The problem is that as far as Helm is concerned, the release has completed successfully. Helm doesn't know about our "delayed startup" approach. All Helm knows is it had resources to install, and they were installed. Helm is done.

To be fair, Helm does have approaches that I think would improve this, namely Chart Hooks and Chart Tests. Plus, theoretically, helm install --wait should work here I think. Unfortunately I've always run into issues with all of these. It's quite possible I'm not using them correctly, so if you have a solution that works, let me know in the comments!

So where does that leave us? Unfortunately, the only approach I've found that works is a somewhat hacky bash script to poll the statuses…
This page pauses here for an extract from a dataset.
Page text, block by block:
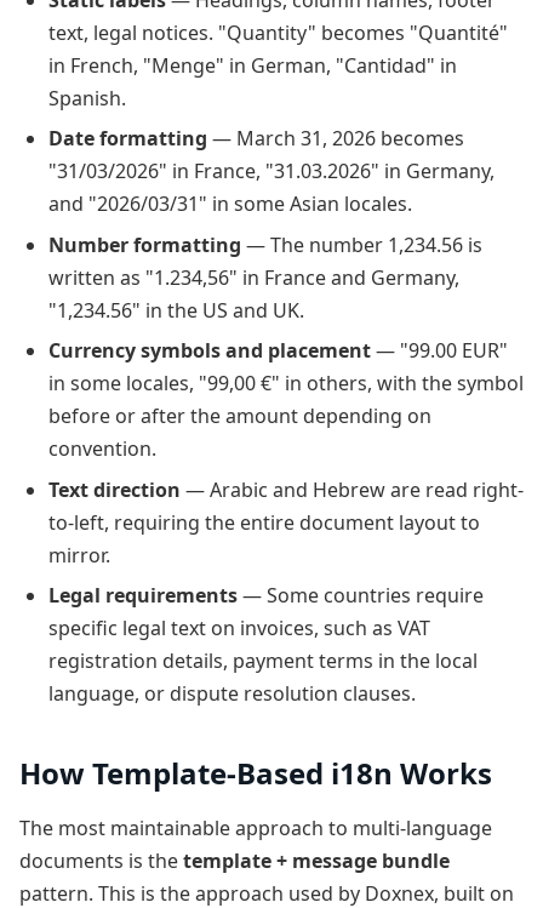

Waiting for releases to finish by polling

So as you've seen, Helm sort of lies about the status of our release, as it says DEPLOYED before our migration pod has succeeded and our application pods are handling requests. However, helm status does give us a hint of how to determine when a release is out: watch the status of the pods.

The following script is based on this hefty post from a few years ago which attempts to achieve exactly what we're talking about—waiting for a Helm release to be complete.

I'll introduce the script below in pieces, and discuss what's it doing first. If you just want to see the final script you can jump to the end of the post.

As this series is focused on Linux containers in Kubernetes, the script below uses Bash. I don't have a PowerShell version of it, but hopefully you can piece one together from my descriptions if that's what you need!

Prerequisites

This script assumes that you have the following:

• The Kubernetes kubectl tool installed, configured to point to your Kubernetes cluster.
• The Helm command line tool installed.
• A chart to install. Typically this would be pushed to a chart repository, but as for the rest of this series, I'm assuming it's unpacked locally.
• Docker images for the apps in your helm chart, tagged with a version DOCKER_TAG, and pushed to a Docker repository accessible by your Kubernetes cluster.

As long as you have all those, you can use the following script.

Installing the Helm chart

The first part of the script sets some variables based on environment variables passed when invoking the script. It then installs the chart CHART into the namespace NAMESPACE, giving it the name RELEASE_NAME, and applying the provided additional arguments HELM_ARGS. You would call the script something like the following:

CHART="my-chart-repo/test-app"
RELEASE_NAME="my-test-app-release" \
NAMESPACE="local" \
HELM_ARGS="--set test-app-cli.image.tag=1.0.0 \
  --set test-app-api.image.tag=1.0.0 \
  --set test-app-service.image.tag=1.0.0 \
" \
./deploy_and_wait.sh

This sets environment variables for the process and calls the ./deploy_and_wait.sh script.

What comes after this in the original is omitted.